Thursday, September 4, 2014

I'm not deaf, I'm just speechless!

So this next post has nothing to do with Breast Cancer...well....mostly nothing. Can ya handle it? Good.

So, back in April, I got sick...I mean, really sick with a nasty, chest-rattling cold. But, I was rehearsing a role and had to push thru the nasty cold.
You see, I had to play Satan in a church production about a battle against Jesus, for the soul of Judas.

<re-reads last sentence>

Yeah...I get to do some kick-ass shit, no?

Anyway, at that time, I was also on Tamoxifen...I say that because it may have contributed to what happened: I blew my vocal chords all to hell.
(See what I did there? Pun? See that? OK fine.)
Anyone who knows me knows I speak with a "whiskey-voice..." you know, raspy. Anyway, it went from raspy to nearly non-existent from April thru June, so I went to the doc and learned I had to have surgery to remove polyps and nodules from my vocal chords.
Well, last week, I had that surgery.

And I haven't said a word, since---STRICT doctor's orders.

Here's where this blog post comes in.
Those who joked they couldn't wait for me to be silent are now counting the days until I can speak again---mostly my kids because they, like all kids, prefer to scream questions from other rooms, rather than come to me with them. Hell, if they could, they'd scream from Maryland, asking me to locate their <needed object>. Now? Now those questions die in the air, unanswered, until they grudgingly come to me. Then, they have to wait for me to write the answer on a whiteboard---and then they whine that they can't read it.
Kids.

To make it easier, I got a "text to speak" app for my phone.

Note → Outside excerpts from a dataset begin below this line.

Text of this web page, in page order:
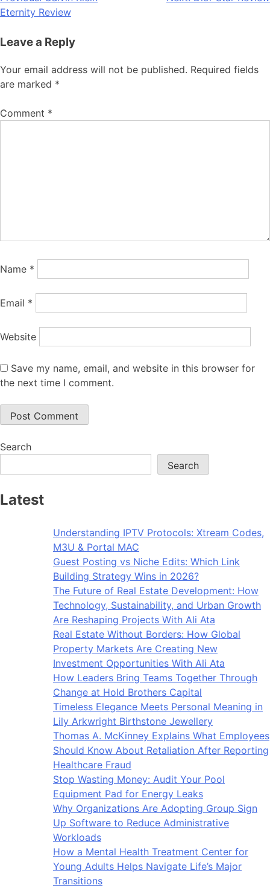
navigation
Eternity Review
Leave a Reply
Your email address will not be published. Required fields
are marked *
Comment *
Name *
Email *
Website
Save my name, email, and website in this browser for
the next time I comment.
Search
Search
Latest
Understanding IPTV Protocols: Xtream Codes,
M3U & Portal MAC
Guest Posting vs Niche Edits: Which Link
Building Strategy Wins in 2026?
The Future of Real Estate Development: How
Technology, Sustainability, and Urban Growth
Are Reshaping Projects With Ali Ata
Real Estate Without Borders: How Global
Property Markets Are Creating New
Investment Opportunities With Ali Ata
How Leaders Bring Teams Together Through
Change at Hold Brothers Capital
Timeless Elegance Meets Personal Meaning in
Lily Arkwright Birthstone Jewellery
Thomas A. McKinney Explains What Employees
Should Know About Retaliation After Reporting
Healthcare Fraud
Stop Wasting Money: Audit Your Pool
Equipment Pad for Energy Leaks
Why Organizations Are Adopting Group Sign
Up Software to Reduce Administrative
Workloads
How a Mental Health Treatment Center for
Young Adults Helps Navigate Life’s Major
Transitions

Annnnnnnnnnnnnd they hate that too: Siri has a "creepy" voice. Anyway, that's their problem, not mine.
What is my problem? Going out in public while not being able to speak.

I managed to mostly avoid it (even bagging on back to school shopping) until today, when I needed to get groceries (and the back to school crap).

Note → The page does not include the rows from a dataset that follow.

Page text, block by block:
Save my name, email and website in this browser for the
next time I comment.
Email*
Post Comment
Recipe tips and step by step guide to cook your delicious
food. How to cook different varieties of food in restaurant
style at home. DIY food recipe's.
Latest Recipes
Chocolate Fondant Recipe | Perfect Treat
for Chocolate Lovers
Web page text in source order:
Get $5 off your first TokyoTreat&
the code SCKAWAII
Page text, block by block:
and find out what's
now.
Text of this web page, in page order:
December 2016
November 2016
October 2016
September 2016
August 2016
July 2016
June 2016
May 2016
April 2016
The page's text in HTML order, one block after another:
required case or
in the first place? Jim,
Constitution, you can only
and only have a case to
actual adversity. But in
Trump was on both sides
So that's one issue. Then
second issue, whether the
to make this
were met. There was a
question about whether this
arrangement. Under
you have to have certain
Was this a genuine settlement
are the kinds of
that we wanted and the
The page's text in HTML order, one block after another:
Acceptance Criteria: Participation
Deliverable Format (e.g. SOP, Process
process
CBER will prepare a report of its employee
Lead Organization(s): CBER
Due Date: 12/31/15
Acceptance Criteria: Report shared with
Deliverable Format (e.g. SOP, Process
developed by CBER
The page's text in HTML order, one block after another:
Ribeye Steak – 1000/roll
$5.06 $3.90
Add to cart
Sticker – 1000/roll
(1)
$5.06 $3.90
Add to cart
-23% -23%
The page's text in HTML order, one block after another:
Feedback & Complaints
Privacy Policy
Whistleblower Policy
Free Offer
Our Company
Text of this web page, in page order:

I avoided the deli counter (kids can take PBJ---ain't nobody got time to write down deli orders with so many people waiting!) and got thru BJ's mostly unhindered...until check out. I had Siri tell the cashier that "due to a surgical procedure, I was unable to respond to her verbally, but would reply via my phone," and Siri thanked her for her patience. Immediately, she dropped volume like we were in church and was intently focused on me when she spoke. I was confused by this until I realized why.
She thought I was deaf.
Now, why, I dunno..."Surgical procedure" and "deaf" are like...totally different. Right? No biggie...I got my crap and thanked her in sign-language, and leave.

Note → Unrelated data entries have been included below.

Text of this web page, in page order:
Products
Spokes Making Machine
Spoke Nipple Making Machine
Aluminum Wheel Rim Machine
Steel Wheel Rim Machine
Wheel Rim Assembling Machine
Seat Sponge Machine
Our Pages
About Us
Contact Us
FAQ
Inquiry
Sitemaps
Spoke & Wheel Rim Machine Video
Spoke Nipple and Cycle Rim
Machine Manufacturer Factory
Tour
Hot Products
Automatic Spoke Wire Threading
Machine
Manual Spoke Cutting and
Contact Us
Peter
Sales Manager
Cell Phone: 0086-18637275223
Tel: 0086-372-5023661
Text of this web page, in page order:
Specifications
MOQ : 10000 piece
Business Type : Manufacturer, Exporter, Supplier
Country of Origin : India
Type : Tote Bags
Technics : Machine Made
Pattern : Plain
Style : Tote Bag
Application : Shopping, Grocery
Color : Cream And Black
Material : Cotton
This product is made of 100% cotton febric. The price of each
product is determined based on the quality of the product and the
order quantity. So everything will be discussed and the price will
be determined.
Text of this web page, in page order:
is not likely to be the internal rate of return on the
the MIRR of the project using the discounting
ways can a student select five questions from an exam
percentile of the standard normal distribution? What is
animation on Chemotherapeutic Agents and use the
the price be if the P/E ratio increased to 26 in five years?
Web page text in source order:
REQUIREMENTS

Next, I head to KMart for some things for school and my mother-in-law. Since "back to School," is officially "over" I could not find paper and notebooks and the like...so I had to ask. I typed it into Siri and she tells the girl what I need. Again...whispers, intent face-looking and (are you ready?) a guided tour. I mouth, "Thank you," and smile...all the while realizing that as we walked, I was bopping my head to the piped in music.

Think about that for a minute.

I stop, fearing they'll call the "deaf police," on me, thinking me a poser...Plus, I really am not looking to offend deaf people, ya know?

So, off I go to check out with my loot and once again uses Siri to explain my "Surgical procedure silence," and once again, I get dropped volume and "intent" face. I almost wanna laugh at this point...but I keep it together and then, we discover, one item is tagless---I mouth and motion (I am charades Queen!) to the cashier, "I'll grab another one," and take off so she can see that I am quite healthy and quite capable.

And then it hits me. Yeah...I'm a tad battered--I've been thru hell, physically and emotionally--yet here I am, CAPABLE.

Forget "strong" for a minute...because we all walk THAT road, Right?

I am capable.

And with that, I grin like an absolute moron and leave the store parking lot with the music blasting in my open Jeep, not caring who sees me bopping my head.